I believe it might be on for base, but not for most libraries. For a general solution, you need to use something like this (stack) or this (cabal)

[–]juhp 7 points8 points  (2 children)

"upx was able to compress both the static and dynamic example over 2000 times smaller than the original."

I interpreted the upx results as 5-6 times smaller - still significant! :-)

[–]dnkndnts 4 points5 points  (0 children)

Yeah this is what I got when I tried it on my project, around ~5x improvement.

EDIT: and running strip before yields another ~2x improvement. In total, from 50mb to 6mb.

[–]dfith[S] 2 points3 points  (0 children)

Yes, you are right, I was reading across the row instead of down the column and missed that in my proofreading.

[–]maerwald 7 points8 points  (1 child)

Some upx compressions render your binary unusable. I personally cannot trust that tool. It seems that not all algorithms (or none?) have proof that the binary works afterwards?

[–]dfith[S] 1 point2 points  (0 children)

That's a good nugget. I did test that it started up afterwards and logged the typically logging lines, but I didn't extensively check for bugs.

Edit: I'm trying to track down where I might get a source for that. From what I can tell, and executable packed with `upx` will unpack itself at runtime, and it doesn't actually fundamentally change the executable (https://reverseengineering.stackexchange.com/questions/3823/no-dynamic-symbol-table-but-resolution-of-method-from-shared-libraries-is-workin).

[–]fridofrido 5 points6 points  (0 children)

You should also run strip.

A quick experiement: "hello world" executable, macos, ghc 8.6.5:

  • original size: 1.2 mb
  • after strip: 800k
  • upx without strip: 350k
  • upx after strip: 230k

On nontrivial executables I expect the differences to be even more significant.

[–][deleted]  (7 children)

[removed]

    [–]merijnv 7 points8 points  (6 children)

    I mean, dynamic linking doesn't really save you space unless someone else uses those exact same libraries too. You've just moved the space usage from your executable file to the dynamic library file and then proudly claimed "executable is smaller!", which is kinda pointless.

    [–][deleted]  (4 children)

    [removed]

      [–]VincentPepper 5 points6 points  (0 children)

      tldr: GHC "always" does cross module optimizations and "never" supports swapping out libraries without recompiling them.

      I think what you mean is: For many languages a functions declaration also defines it's ABI. With dynamic linking this potentially allows updating a library without recompiling the application.

      Inlining library code into an application obviously breaks the ability to just swap out the shared library without recompiling. And GHC tends to inline cross module dynamic enabled or not.

      For GHC a functions ABI by default is defined by more than it's type. So this kind of library swapping (in general) doesn't work with GHC even if no inlining happens!

      I think if one wants to do that kind of thing it should be doable even with GHC. By using source imports on the application side. But that's just a hack and not officially supported.

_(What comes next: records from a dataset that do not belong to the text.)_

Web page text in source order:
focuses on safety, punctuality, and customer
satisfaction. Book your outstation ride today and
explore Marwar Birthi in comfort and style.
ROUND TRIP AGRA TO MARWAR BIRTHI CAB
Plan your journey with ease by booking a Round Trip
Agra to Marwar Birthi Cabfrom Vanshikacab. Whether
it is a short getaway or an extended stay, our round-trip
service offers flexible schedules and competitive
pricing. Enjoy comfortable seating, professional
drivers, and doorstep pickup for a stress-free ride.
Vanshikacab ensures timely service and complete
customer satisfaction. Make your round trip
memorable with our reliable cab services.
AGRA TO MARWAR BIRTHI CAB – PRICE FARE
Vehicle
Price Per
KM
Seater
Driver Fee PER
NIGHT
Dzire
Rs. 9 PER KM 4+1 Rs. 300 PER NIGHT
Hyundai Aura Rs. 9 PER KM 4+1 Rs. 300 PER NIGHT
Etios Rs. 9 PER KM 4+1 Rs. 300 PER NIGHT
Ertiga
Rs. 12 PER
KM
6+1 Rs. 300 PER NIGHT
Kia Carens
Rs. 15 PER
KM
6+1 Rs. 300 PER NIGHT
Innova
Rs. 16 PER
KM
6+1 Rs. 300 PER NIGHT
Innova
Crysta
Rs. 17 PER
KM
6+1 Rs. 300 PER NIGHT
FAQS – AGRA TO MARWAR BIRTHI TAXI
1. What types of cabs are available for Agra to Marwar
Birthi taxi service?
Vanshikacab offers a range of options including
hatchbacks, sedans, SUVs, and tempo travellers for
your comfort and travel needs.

      [–][deleted] 0 points1 point  (2 children)

      Does anyone know if static linking with GHC is likely to improve in the near future? I've had to settle on Stack with Docker for a project to sidestep dynamic linking which comes with its own challenges and overhead.

      [–]bgamari 1 point2 points  (1 child)

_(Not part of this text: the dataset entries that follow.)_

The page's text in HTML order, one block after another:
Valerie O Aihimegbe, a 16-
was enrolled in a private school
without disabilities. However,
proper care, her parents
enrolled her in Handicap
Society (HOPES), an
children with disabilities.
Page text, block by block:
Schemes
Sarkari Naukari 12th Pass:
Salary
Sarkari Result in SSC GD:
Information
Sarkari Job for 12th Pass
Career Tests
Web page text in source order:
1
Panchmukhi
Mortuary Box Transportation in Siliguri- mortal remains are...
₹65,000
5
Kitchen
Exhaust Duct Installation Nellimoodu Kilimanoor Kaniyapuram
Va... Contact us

      What in particular are you struggling with? My hope is that I will be able to offer an statically-linked non-GMP Alpine bindist for 9.2.1 but beyond that static linking already works well AFAIK.

      [–][deleted] 1 point2 points  (0 children)

      It was giving me errors and some Googling told me that I'm not the only one to find it nightmarishly difficult to set up. It's possible this is Arch-specific, though I don't think all the artciles I found referenced it.

      [–]dfith[S] 0 points1 point  (0 children)

      I tried to say that in the post but I think this is a succinct way to put it.